Your example, GJ, isn't a counter-example. Take the results of the article at face value. A significant minority of the population have different hard wiring in their tongues than the rest. the consequences of that, I think we've all demonstrated we don't really know for sure. Yes, they may be "better" readers in the sense that they can discriminate more chemicals than other tasters, but that does not necessarily make them more "efficient" readers for a particular defined purpose. As you know, the typical individual successfully edits out the vast majority of the sensory data available to them at any one point. They have to in order to function. Someone hyper-sensitive to such data might be a "better" reader of the world around them in that sense, but not necessarily a more efficient one.

But moving to the real point.
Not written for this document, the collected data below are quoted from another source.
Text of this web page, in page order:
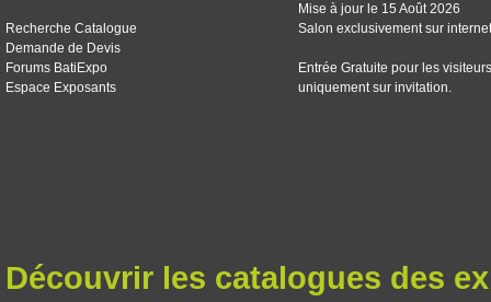
Recherche Catalogue
Demande de Devis
Forums BatiExpo
Espace Exposants
Mise à jour le 15 Août 2026
Salon exclusivement sur internet
Entrée Gratuite pour les visiteurs
uniquement sur invitation.
Découvrir les catalogues des
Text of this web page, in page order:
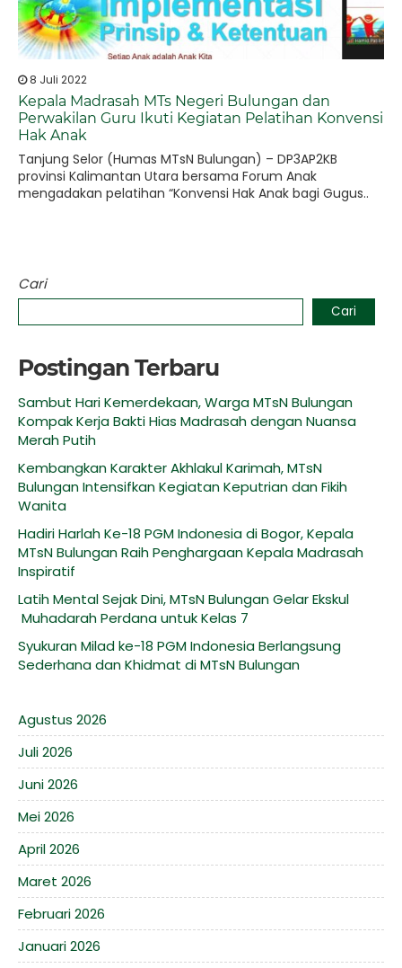
8 Juli 2022
Kepala Madrasah MTs Negeri Bulungan dan
Perwakilan Guru Ikuti Kegiatan Pelatihan Konvensi
Hak Anak
Tanjung Selor (Humas MTsN Bulungan) – DP3AP2KB
provinsi Kalimantan Utara bersama Forum Anak
mengadakan pelatihan “Konvensi Hak Anak bagi Gugus..
Cari
Cari
Postingan Terbaru
Sambut Hari Kemerdekaan, Warga MTsN Bulungan
Kompak Kerja Bakti Hias Madrasah dengan Nuansa
Merah Putih
Kembangkan Karakter Akhlakul Karimah, MTsN
Bulungan Intensifkan Kegiatan Keputrian dan Fikih
Wanita
Hadiri Harlah Ke-18 PGM Indonesia di Bogor, Kepala
MTsN Bulungan Raih Penghargaan Kepala Madrasah
Inspiratif
Latih Mental Sejak Dini, MTsN Bulungan Gelar Ekskul
Muhadarah Perdana untuk Kelas 7
Syukuran Milad ke-18 PGM Indonesia Berlangsung
Sederhana dan Khidmat di MTsN Bulungan
Agustus 2026
Juli 2026
Juni 2026
Mei 2026
April 2026
Maret 2026
Februari 2026
Januari 2026
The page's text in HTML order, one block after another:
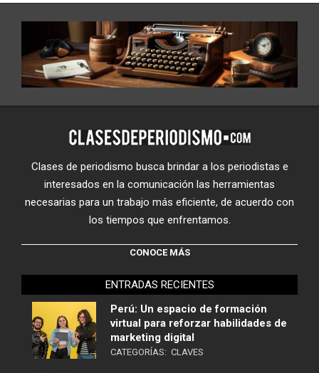
Clases de periodismo busca brindar a los periodistas e
interesados en la comunicación las herramientas
necesarias para un trabajo más eficiente, de acuerdo con
los tiempos que enfrentamos.
CONOCE MÁS
ENTRADAS RECIENTES
Perú: Un espacio de formación
virtual para reforzar habilidades de
marketing digital
CATEGORÍAS: CLAVES
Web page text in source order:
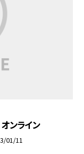
ンライン
01/11
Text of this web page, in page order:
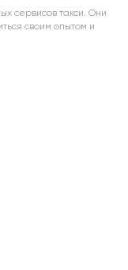
сервисов такси. Они
своим опытом и
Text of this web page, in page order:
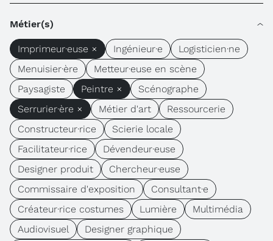
Métier(s)
Imprimeur·euse × Ingénieur·e
Logisticien·ne
Menuisier·ère
Metteur·euse en scène
Paysagiste
Peintre ×
Scénographe
Serrurier·ère ×
Métier d'art
Ressourcerie
Constructeur·rice
Scierie locale
Facilitateur·rice
Dévendeur·euse
Designer produit
Chercheur·euse
Commissaire d'exposition
Consultant·e
Créateur·rice costumes
Lumière
Multimédia
Audiovisuel
Designer graphique
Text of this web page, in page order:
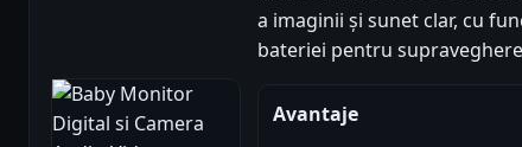
a imaginii și sunet clar, cu
bateriei pentru
Avantaje
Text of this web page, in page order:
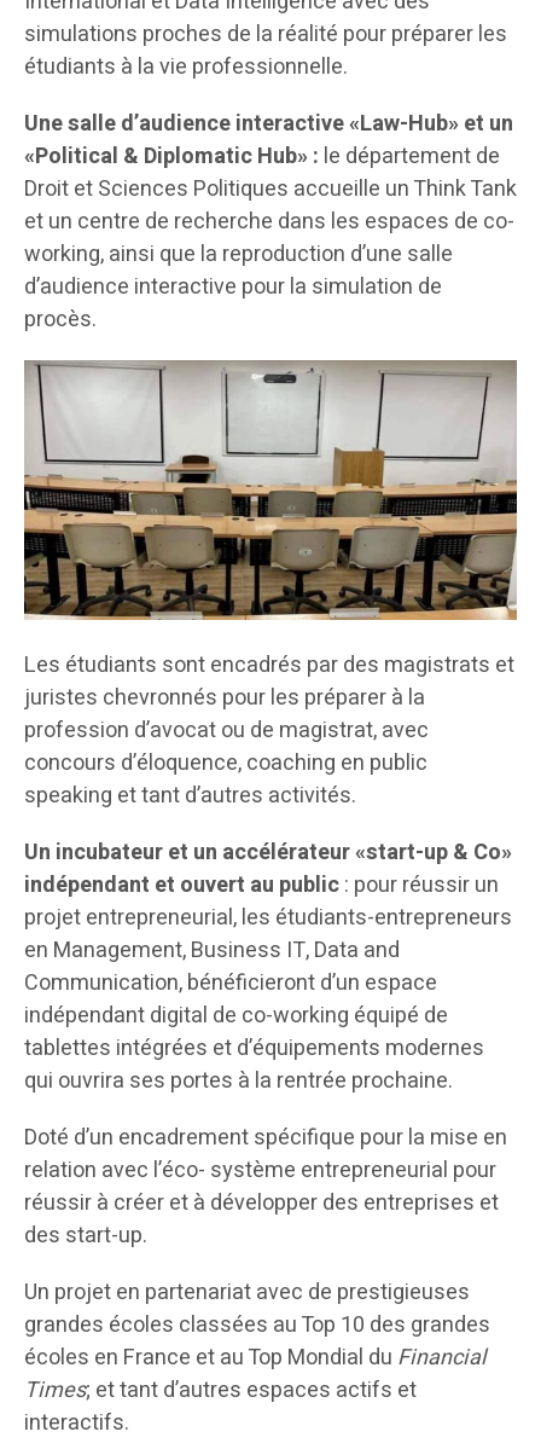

The claim that, within given cultural and historical horizons, there are gastronomic standards, and that it is in principle possible to describe a deviation from those standards as a mistake (whether it be prune juice with steak, preferring your potatoes raw or putting custard on your shepherd's pie) is not, I think, dependent on the assumption that we all share the same physiological hard wiring.

I said all along that certain individuals, having been offered the chance to experience eating and drinking in accordance with those standards, may nevertheless choose to adhere to certain personal preferences which taste good to them. And I said they may have good reasons for those decisions - it doesn't make them idiots, but it doesn't stop them being "wrong" either. Maybe eccentric taste bud configurations are one of those reasons. But the fact is that we do have standards, and they have evolved against a background of people having whatever taste buds and olfactory receptors they have.

So I think the two arguments miss each other.

SHORT VERSION: If someone's tongue is hot wired so that custard on curry tastes good to them, there's no denying that fact, but it doesn't negate the principle that, by and large, it is wrong to put custard on curry.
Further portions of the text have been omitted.